Computers, Architecture and the Sun
This text takes a plunge into speculations justified by few scientifically established fact. Based on educated guesswork it will convince the reader of the fact that architecture and computers are both descendents of the sundial. It will furthermore argue that something we would now call programming, was a necessary derivate language that accompanied the progress of computational devices and architecture. Mythology won't tell us if hardware predated software or if it was the other way around, but it does tell us what was the primeval archetype of human culture: the sun.
The sun is the original input from which everything on earth begot form. The sundial is a piece of hardware, a physical structure carefully designed to render the movement of the sun into measurable units. At first, the shift from day to night marked the only undeniable indication of the existence of something as transparent as time. The sundial conceptualised time, enabling humans to talk about it in clearly defined terms. Once the sundial was in proper operation, it could be used to calibrate derivative devices like the hourglass, and like this, one benefit of the sun crept into the night.
It is self-evident that the evolution of time-keeping devices from the sundial, to the hour-glass, to the mechanical clock, to the analogue calculators of the 18th century, finally led to the difference engine of Charles Babbage. The difference engine although never completed, is without doubt the direct precursor of the programmable modern computer. Ada Lovelace was its programmer.
The sundial might be hardware, but the way meaningful information is derived from it, is the first instance of programming: If (shadow>line): equinox. The next step was the development of a formal language in which calculations based on data, accumulated after years of sundial observation, could be extrapolated. The first program recreated and analysed the movement of the sun. The runtime of this program might well have been an animation of the sun drawn in the sand. Abstraction of time had given to man the power to simulate the future.
Magic came before programming, programming came before mathematics, but the goal was always the same: to manipulate causal relationships in some sphere of extra-human intelligence. The sun, after all, was the first power towards which the celestial programmer directed his spells. Programmers executed spells in a self-defined medium and slowly these spells turned into code, into mathematics. But at least as late as Pythagoras the difference between programming, magic, mathematics were impossible to tell.
Once man had time at arms-length it radically improved experimental knowledge about the optimal time for sowing and harvesting. The importance of the sun-dial in ensuring the availability of food alone is enough to see why the best minds of a tribe were allowed to be specialists, working full-time on the improvement of its accuracy. People in the stone-age were no better than we are now. They too thought that bigger is better. Like our particle-accelerators, the sun-dials became giant architectonic structures.
The pyramids were erected to house the dead-body of the earthly sun-gods, that we know for sure, pseudo-science informs us that the positioning of the pyramids and the positioning of the doors indicate their simultaneous function as sundial. The same can be said about Stonehenge which also is suspected to be an enormous sundial, a single purpose computer consisting of a meticulously positioned cluster of rocks.Once programming was settled in its own right, it could be used to compute things other than the future position of the sun. Architectural theory confirms that architecture, which is not to be equated with 'just' building, started as spatial programming in pre-defined units of encapsulated spaces, according to geometric principles of universal order. Some of the most impressive buildings can be reduced to a few lines of instructions.

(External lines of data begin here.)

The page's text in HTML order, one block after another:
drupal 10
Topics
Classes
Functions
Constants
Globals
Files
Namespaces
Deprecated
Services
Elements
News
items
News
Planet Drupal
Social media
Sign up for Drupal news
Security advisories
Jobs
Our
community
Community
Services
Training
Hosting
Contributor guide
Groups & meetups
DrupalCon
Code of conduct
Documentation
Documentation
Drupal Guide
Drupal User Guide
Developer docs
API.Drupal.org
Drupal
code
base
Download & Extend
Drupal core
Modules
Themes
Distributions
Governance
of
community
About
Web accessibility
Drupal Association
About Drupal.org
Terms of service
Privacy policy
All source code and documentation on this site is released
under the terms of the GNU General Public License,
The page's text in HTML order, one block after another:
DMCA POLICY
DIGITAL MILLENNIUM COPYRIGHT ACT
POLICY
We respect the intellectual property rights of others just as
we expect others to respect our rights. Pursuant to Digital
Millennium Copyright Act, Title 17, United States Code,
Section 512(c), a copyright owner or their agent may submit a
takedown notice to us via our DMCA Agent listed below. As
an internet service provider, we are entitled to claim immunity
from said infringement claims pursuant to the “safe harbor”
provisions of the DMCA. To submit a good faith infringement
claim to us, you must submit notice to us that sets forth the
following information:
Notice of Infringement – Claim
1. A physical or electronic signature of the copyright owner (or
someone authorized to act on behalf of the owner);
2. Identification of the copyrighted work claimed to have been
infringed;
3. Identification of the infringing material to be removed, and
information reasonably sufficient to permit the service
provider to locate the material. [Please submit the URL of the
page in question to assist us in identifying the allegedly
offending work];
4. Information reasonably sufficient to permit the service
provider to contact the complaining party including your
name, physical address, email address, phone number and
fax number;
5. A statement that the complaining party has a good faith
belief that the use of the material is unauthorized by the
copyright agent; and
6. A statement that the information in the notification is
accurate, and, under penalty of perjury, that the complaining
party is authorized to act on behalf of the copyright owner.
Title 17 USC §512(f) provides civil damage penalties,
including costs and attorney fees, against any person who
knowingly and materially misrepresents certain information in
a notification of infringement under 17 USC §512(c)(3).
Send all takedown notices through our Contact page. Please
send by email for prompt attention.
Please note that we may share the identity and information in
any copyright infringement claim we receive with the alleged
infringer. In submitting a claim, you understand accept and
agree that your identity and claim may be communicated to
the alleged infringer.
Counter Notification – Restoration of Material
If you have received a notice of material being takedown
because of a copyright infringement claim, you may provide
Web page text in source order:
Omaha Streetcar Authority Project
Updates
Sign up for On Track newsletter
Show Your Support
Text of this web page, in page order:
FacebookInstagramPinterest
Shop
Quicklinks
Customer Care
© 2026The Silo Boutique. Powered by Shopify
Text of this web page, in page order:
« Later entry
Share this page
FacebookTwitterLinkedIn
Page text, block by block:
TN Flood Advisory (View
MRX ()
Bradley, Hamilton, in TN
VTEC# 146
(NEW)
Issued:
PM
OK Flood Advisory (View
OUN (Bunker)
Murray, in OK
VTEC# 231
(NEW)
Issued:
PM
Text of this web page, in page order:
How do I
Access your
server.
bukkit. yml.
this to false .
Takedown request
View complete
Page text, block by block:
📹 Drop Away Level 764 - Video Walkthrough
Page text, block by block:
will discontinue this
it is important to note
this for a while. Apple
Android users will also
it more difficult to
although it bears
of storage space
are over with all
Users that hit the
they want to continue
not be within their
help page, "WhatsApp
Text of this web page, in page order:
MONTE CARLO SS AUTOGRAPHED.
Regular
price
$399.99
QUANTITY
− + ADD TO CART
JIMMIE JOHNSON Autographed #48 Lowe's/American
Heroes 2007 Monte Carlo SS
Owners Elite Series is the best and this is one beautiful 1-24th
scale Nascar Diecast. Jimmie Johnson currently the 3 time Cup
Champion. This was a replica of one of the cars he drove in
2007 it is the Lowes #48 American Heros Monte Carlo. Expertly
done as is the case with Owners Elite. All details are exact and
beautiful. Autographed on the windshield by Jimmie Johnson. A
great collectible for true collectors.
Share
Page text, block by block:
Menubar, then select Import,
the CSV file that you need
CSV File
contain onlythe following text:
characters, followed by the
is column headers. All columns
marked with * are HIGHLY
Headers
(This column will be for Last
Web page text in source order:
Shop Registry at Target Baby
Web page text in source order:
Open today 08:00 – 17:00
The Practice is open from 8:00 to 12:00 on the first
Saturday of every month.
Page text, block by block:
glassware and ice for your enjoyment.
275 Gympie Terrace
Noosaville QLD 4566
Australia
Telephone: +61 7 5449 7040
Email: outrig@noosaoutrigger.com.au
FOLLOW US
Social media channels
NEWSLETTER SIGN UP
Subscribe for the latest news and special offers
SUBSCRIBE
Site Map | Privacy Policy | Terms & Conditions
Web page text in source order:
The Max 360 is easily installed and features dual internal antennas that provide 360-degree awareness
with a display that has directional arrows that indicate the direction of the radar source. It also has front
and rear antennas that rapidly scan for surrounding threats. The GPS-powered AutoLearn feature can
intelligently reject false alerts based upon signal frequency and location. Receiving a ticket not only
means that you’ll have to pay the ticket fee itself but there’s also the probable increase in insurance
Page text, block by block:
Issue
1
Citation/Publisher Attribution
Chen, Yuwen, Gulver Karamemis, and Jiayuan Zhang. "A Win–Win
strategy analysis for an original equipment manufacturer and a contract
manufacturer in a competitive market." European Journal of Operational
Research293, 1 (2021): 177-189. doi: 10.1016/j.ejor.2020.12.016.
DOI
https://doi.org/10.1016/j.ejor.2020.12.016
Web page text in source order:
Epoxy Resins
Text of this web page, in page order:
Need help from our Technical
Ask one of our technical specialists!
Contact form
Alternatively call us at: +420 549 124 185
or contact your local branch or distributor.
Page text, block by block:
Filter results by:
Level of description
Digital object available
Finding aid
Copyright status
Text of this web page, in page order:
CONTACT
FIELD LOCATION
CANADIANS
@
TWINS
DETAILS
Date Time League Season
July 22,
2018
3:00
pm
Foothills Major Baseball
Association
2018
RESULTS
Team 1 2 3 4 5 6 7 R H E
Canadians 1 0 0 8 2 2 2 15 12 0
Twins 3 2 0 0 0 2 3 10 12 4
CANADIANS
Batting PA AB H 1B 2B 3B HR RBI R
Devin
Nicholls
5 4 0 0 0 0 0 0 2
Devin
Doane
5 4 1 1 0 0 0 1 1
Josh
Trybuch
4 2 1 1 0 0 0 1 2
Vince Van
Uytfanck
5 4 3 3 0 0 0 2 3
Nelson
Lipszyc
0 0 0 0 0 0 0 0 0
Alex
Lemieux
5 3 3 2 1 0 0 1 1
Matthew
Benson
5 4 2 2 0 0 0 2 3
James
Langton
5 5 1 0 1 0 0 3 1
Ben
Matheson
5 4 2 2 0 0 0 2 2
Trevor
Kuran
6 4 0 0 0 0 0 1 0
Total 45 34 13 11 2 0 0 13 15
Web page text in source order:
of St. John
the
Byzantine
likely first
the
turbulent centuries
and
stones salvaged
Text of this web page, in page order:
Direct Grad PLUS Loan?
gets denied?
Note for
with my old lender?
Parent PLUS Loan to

Italian renaissance was the last period, at least in Europe, in which the primeval relationship between the sun and architecture was revived. Some of the biggest Italian cathedrals, like in Bologna, were equipped with a hole in the roof and a meridian-line at the floor to record with the utmost precision the position of the sun in the firmament during the year. This data was needed to reliable determine the exact length of year, which was key in computing the exact day of Easter decades in advance. The cathedral of Pienza is the best example of an entire building designed as sundial. The shadow of the roof indicates the time and the day on the grid on the square in front of it. Here architecture is intangible from its computing power, programming informed the proportions and shape of the building.
Time (and every device that sublimated it) is not the only abstraction of the sun that led to a wide range of applications. A similar story could be written for fire. Fire, once under human control, brought the heat of the sun into the night. This power led to an entire different line of technological progress, starting with the ability to boil food, and ending with nuclear energy. In this last line of development, solar power, and especially the rhetoric's behind it, is an interesting reminder of the fact that we are in the end, still struggling with making the most of the sun.